最后,我用《周易》中的一句话来作结,那便是《乾卦》的“六爻发挥,旁通情也”。惠栋先生为我们发挥了这六爻,其功甚伟;至于“旁通情也”这一层,则需我们今日之学者,不囿于训诂,不执于门户,以自己鲜活的生命去体贴那圣人的心,方能让古老的《易》学,在当代焕发出新的生机。若如此,则惠栋地下有知,亦当含笑首肯。不知楼主及诸位同道,以为如何?承蒙抬举,既蒙不弃前言之粗陋,便续论余意。

前文所述,多着眼于汉学家如何以“文字”为钥,欲启圣人之门的路径。然此路径自始至终,亦非坦途。窃以为,清代易学考据最深刻之张力,非止于“考据”与“义理”之争,更在于一种**内部的自我背叛与革新**。若仅视其为对汉代经说的机械复归,则失之皮相矣。

请容我从三个更深的层面,试析此“考据即革命”的悖论。

**其一,以复古为解放:考据学派的“自反性”锋芒。**

清儒高张“汉帜”,以纠宋学空疏之弊。然其考据之法,一旦开端,便如离弦之箭,其逻辑终点必是“六经皆史”的冷静审查,甚至是对经书神圣性的祛魅。譬如**惠栋**,其扛鼎之作《易汉学》,旨在重建孟、京、荀、虞诸家旧注。然而,当他周密地罗列汉代卦气、爻辰、纳甲诸说时,他其实无意中完成了一件颠覆性的事:他将《周易》从“天人之学”的玄坛,拉入了“图籍之学”的案牍。我们看到的不再是“天垂象,见吉凶”,而是一种古老的、与天文历法交织的**符号运算系统**。这为后来的章学诚“六经皆史”论,铺平了道路——因为当你把汉易当作一种精密仪器去拆卸、研究时,它已然失去了“神谕”的光环,而变成了一件历史标本。

**其二,焦循的“旁通”与“比例”:考据中升腾的义理之魂。**

若说惠栋是考据的“工程派”,那么**焦循**则堪称考据的“炼金术士”。焦循的《易学三书》(《易图略》《易通释》《易章句》),体量宏大,根基却是最严格的文字训诂与卦象考索。他斥京房、邵雍之“伪”,亦不满足于虞翻的繁琐。他从《系辞》的“旁通情也”与“参伍以变”中,提炼出“旁通”“相错”“时行”三大法则,试图以极其有限的几个数学化公式,统摄全部卦爻变化。这难道不是一种最高级的“义理”追求吗?
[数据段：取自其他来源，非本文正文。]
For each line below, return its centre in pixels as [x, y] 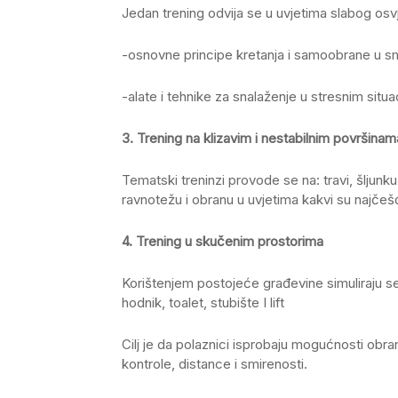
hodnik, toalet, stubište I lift [203, 302]
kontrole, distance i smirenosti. [215, 363]
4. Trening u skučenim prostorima [223, 241]
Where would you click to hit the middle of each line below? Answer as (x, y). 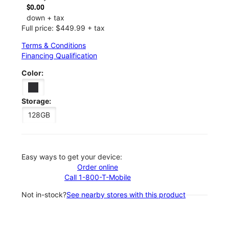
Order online (98, 167)
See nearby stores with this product (126, 195)
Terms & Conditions (54, 45)
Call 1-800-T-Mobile (98, 177)
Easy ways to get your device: (72, 157)
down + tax (45, 17)
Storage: (36, 101)
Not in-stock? (44, 195)
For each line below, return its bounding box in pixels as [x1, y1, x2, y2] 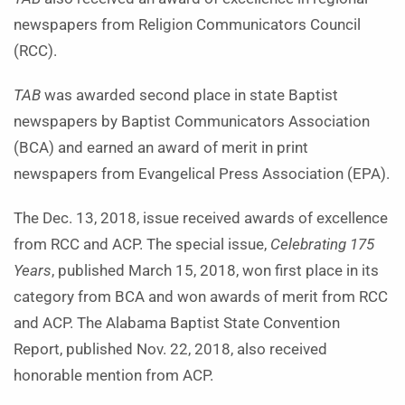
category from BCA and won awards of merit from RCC [14, 287, 388, 306]
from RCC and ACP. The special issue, [14, 235, 270, 253]
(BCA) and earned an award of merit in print [14, 138, 308, 156]
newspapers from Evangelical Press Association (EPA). [14, 165, 390, 183]
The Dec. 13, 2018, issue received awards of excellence [14, 209, 388, 227]
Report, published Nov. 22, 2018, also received [14, 340, 327, 358]
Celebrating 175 [270, 235, 374, 253]
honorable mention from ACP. [14, 366, 213, 384]
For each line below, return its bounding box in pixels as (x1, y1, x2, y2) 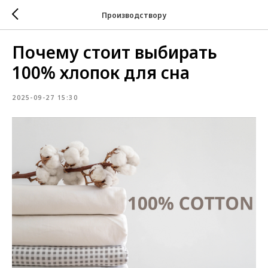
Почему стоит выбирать (12, 41, 217, 63)
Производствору (102, 10, 166, 20)
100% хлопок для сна (12, 61, 190, 84)
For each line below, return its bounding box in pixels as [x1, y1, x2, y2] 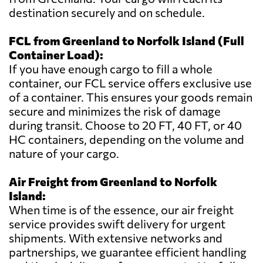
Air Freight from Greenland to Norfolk [9, 174, 217, 189]
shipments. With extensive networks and [9, 231, 222, 245]
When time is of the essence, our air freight [9, 203, 234, 217]
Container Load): [9, 48, 103, 62]
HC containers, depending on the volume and [9, 132, 244, 147]
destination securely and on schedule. [9, 5, 205, 20]
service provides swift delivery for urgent [9, 217, 225, 231]
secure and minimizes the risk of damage [9, 104, 221, 119]
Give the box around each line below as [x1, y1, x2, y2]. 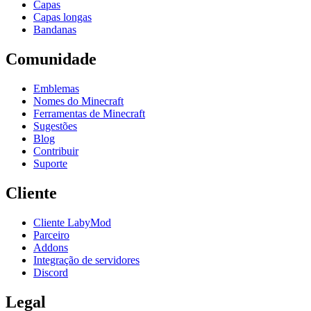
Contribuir [33, 144, 78, 157]
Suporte [33, 157, 67, 169]
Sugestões [33, 119, 77, 132]
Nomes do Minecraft [33, 94, 124, 107]
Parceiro [33, 228, 69, 241]
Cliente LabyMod [33, 216, 111, 228]
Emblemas [33, 82, 79, 94]
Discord [33, 266, 68, 278]
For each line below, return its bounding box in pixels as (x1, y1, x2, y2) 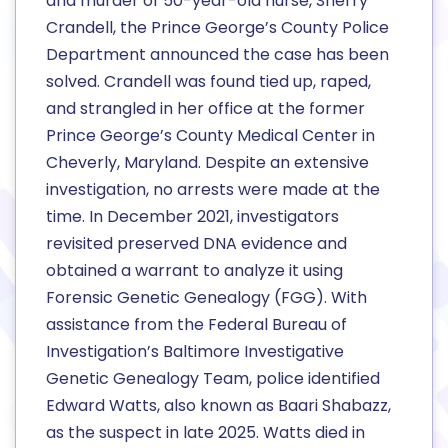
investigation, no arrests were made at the (46, 178, 380, 202)
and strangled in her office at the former (46, 97, 365, 121)
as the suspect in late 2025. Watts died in (46, 421, 365, 445)
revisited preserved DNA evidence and (46, 232, 347, 256)
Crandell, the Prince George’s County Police (46, 16, 389, 40)
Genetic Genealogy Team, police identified (46, 367, 380, 391)
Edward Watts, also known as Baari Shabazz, (46, 394, 391, 418)
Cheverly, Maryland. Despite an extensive (46, 151, 369, 175)
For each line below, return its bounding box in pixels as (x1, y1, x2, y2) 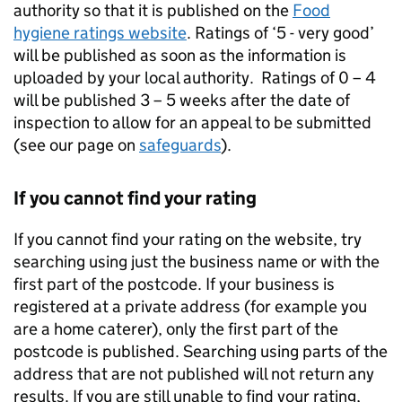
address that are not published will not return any (13, 363, 374, 385)
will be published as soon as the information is (13, 45, 346, 66)
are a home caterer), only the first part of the (13, 319, 338, 340)
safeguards (139, 135, 221, 156)
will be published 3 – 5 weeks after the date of (13, 90, 350, 111)
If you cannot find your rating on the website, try (13, 229, 362, 250)
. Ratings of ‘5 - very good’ (187, 22, 374, 44)
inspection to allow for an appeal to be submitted (13, 112, 371, 134)
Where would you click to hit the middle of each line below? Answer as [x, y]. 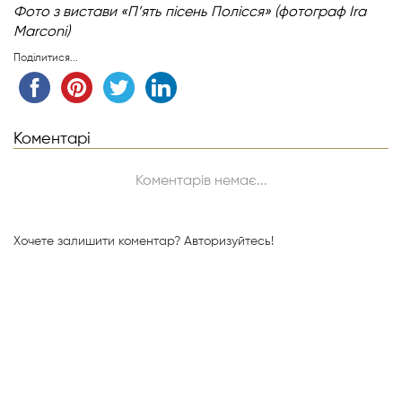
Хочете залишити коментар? [99, 241]
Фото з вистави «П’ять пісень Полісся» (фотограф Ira [190, 13]
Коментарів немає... [201, 181]
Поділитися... [46, 58]
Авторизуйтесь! [229, 241]
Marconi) [42, 32]
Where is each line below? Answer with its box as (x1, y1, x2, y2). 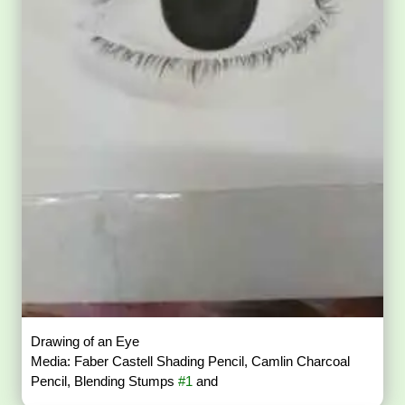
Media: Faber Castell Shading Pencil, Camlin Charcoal (31, 353, 351, 370)
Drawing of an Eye (31, 334, 144, 350)
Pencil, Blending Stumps (31, 373, 179, 390)
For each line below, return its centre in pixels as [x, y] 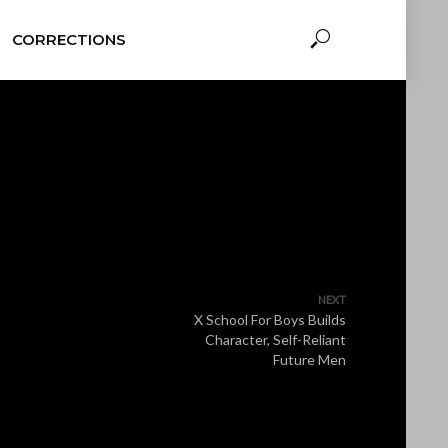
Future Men [309, 359]
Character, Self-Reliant [275, 339]
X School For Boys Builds [270, 319]
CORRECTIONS [68, 39]

我认为,焦循的真正目的,并非回到汉代,而是借汉代“象”的躯壳,构筑一个合乎儒家伦理的、严密的宇宙证明体系。当他用“比例”之法,将《否》《泰》二卦的错综变化来解说《论语》的“君子坦荡荡”时,考据在此已不再是目的,而成了哲学思辨的提线木偶。这种在故纸堆里腾挪跌宕的创造力,才是乾嘉易学最动人之处。它证明,即便是最枯燥的汉学考据,其骨髓里也流淌着宋学“求道”的血液,只是换了张更为严肃的脸面。

**其三,汉宋之辩的最终和解:从“易图”的覆灭到“易学”的开放。**

考据之风的极致,莫过于对“河图洛书”归属权的争夺。胡渭的《易图明辨》如老吏断狱,将宋代太极图、先天图之伪托,剖白于天下,使“图书”之说在学者间几近声名狼藉。从表面看,这是汉学对宋学的彻底胜利。

然而,胜利之后却是虚空。剥去了周敦颐的“太极”,剥去了邵雍的“先天”,《周易》书页中剩下的只是零星的古文字与残存的古占例。这个时候,反而是那些被视为保守的宋学家,如**李光地**所纂《周易折中》,在官方层面采取了“兼收并采”的姿态,将汉儒的象数与宋儒的理气并置一案。

我以为,清代易学考据最伟大的遗产,不在于它“考”出了多少真相,而在于它**考破了“独断”**。无论是汉儒的“象”,宋儒的“理”,还是清儒的“据”,一旦被置于实证的放大镜下,就都成了可供讨论、辩驳、修正的“假设”。这使得“易学”这门古老的学问,第一次具有了现代意义的“学术开放精神”。后来的俞樾、孙诒让等人,皆可无拘束地综合汉宋、贯通经史,正是得益于这份被“考据”冰水洗刷过后的理性和平。

故而我常说,清代汉学家们表面是守旧的“顽固派”,实质上却是一群充满怀疑精神的“启蒙者”。他们用力最深处,恰是《周易》这部最古老哲学典籍里最具弹性与生命力的部分。他们追问的是:在“圣人之言”之外,我们还能凭借什么来理解这个世界?

此正是考据之“革命”的底色。不知君意以为如何?不妨再就此“开放性”与“独断性”之张力,再作深谈。